Анна Ахматова. Когда мы вздумали родиться | страница 52



Именно такой жила Ахматова 50 лет, начиная с «Четок» и «Белой стаи» и до смерти. Большей независимости, чем у нее, не может быть у поэта. Но эта была независимость, так сказать, отрицательная, того, у кого ничего нельзя отнять. Для Бродского она обернулась арестом и ссылкой, которые, в свою очередь, принесли ему всемирную известность. Но и слава угрожает подчинить зависимости от себя самой. Она имеет тенденцию ускользать, принижаться, внушать озабоченность о своем состоянии, подталкивает к действиям, направленным на ее удержание, подпитку, обновление. Здесь требуется независимость, так сказать, положительная, того, кому ничего нельзя дать. Независимым в ахматовском содержании этого понятия сейчас, а для Бродского это началось с отъезда и достигло пика в последнее десятилетие его жизни, быть не удастся.
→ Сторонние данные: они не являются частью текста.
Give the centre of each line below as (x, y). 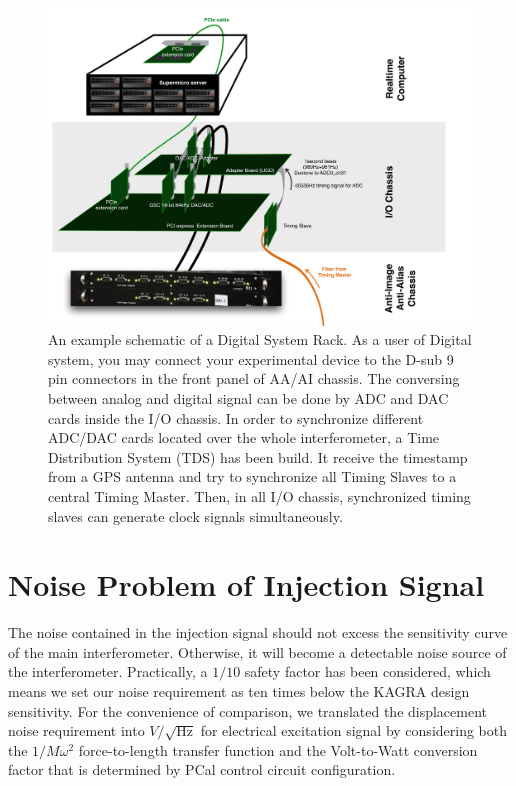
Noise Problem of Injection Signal (246, 584)
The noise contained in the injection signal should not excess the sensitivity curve (258, 632)
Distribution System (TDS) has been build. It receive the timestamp (258, 456)
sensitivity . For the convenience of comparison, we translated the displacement (248, 710)
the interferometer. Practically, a (108, 671)
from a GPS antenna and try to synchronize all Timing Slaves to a (252, 476)
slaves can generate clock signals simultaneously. (195, 515)
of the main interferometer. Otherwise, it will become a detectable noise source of (257, 651)

В середине семидесятых годов майор КГБ наставлял моего знакомого, которого, как тогда выражались, курировал: «Чего рыпаетесь? Все под нашим рентгеном. Нажимаю кнопку с фамилией, и вот она, ваша ячейка, а в ней вы». Тот вяло возражал, что рассчитывает, что ихняя рентгеновская сеть, как все у нас, собрана халтурно и до его ячейки не доберется. К нынешним дням ячейка стала уже не твоя, а их. Тебя в нее только направляют. Не столько ты сам объявляешь себя кем-то – сторонником бесправных, последователем Серебряного века, – сколько объявляют тебя. После этого ты становишься просто номером в списке зачисленных в категорию правозащитников, зачисленных в категорию декадентов… Категорий хватает на всех, мест сколько угодно. Ты перестаешь быть конкретно тобой, становясь одним из. Для подтверждения своей подлинности ты сверх этого должен получить сертификат автономности. Выдается он через телевизионную или квазителевизионную, словом, так или иначе приводящую к оттиску твоего имени и физиономии на чужих сетчатках инициацию. Без нее ты самозванец. Но так устроен телевизор, что для всех твое появление на его экране значит также, что ты их, тех, кто выдает сертификат. Они разрешают твою автономность.
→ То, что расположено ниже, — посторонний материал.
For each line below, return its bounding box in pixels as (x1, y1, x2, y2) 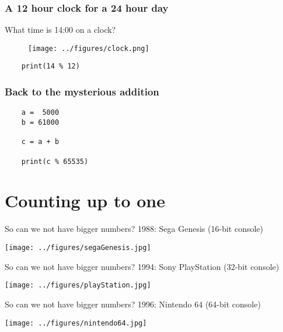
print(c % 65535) (21, 157, 89, 166)
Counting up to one (5, 189, 166, 213)
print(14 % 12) (21, 62, 80, 71)
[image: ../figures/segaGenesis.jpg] (5, 244, 151, 252)
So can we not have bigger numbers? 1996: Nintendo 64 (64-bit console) (5, 297, 261, 310)
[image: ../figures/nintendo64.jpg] (5, 319, 147, 327)
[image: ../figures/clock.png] (28, 44, 149, 53)
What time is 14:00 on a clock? (5, 23, 116, 36)
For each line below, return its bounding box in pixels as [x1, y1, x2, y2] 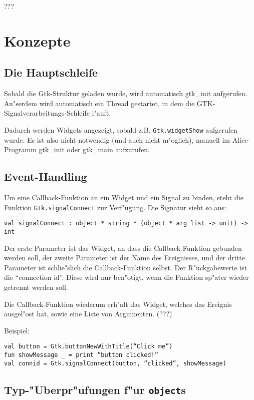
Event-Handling [4, 169, 87, 184]
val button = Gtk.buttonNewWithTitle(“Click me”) [4, 343, 173, 350]
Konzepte [4, 30, 71, 51]
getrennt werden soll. [4, 281, 68, 292]
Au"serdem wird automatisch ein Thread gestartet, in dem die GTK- [4, 98, 215, 108]
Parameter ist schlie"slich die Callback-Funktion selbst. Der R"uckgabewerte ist [4, 262, 247, 272]
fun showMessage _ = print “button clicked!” [4, 351, 158, 358]
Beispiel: [4, 325, 30, 335]

Микроб независимости сидел у Бродского в крови. Рассказы о том, как он постоянно следил за тем, достаточно ли свободен, даже внешне, стали притчей во языцех. Я уже писал про то, что, в конце концов, он выглядел словно бы попавшим в зависимость от независимости. Почти каждую реплику в живом диалоге он начинал с «нет, нет, не совсем так», что на нашем языке значило «совсем не так». И дальше развивал свои соображения или, если угодно, свою точку зрения, которая могла дословно совпасть с опровергаемой в начале ответа. Как-то он упомянул, что приглашен в Амстердам прочесть лекцию на 50-летие со смерти Хейзинги. Я спросил, что́ ему Хейзинга. «Что он мне? Я еще не думал. Но вы же знаете наш метод. Если он утверждает, что так, я, естественно, утверждаю, что не так. Потому что это действительно не так». На мой взгляд, именно это, а не редкостная литературная конкретно-поэтическая одаренность превратили его в фигуру такого ранга, всем видимого, всеми ощущаемого. Я мог бы назвать как минимум двух, как максимум четырех поэтов, его сверстников, наделенных сравнимым талантом. Но что-то, и отнюдь не стечение обстоятельств, не дало им стать с ним вровень. Это он собирался угнать самолет из Самарканда за границу, он был арестован за это в первый раз, он еще в юном возрасте бросил с велосипеда в окно Союза писателей, где заседал президиум, презерватив со сметаной, он был арестован уже как следует и отправлен в Архангельскую область. Это он без конца повторял: «Главное – величие замысла».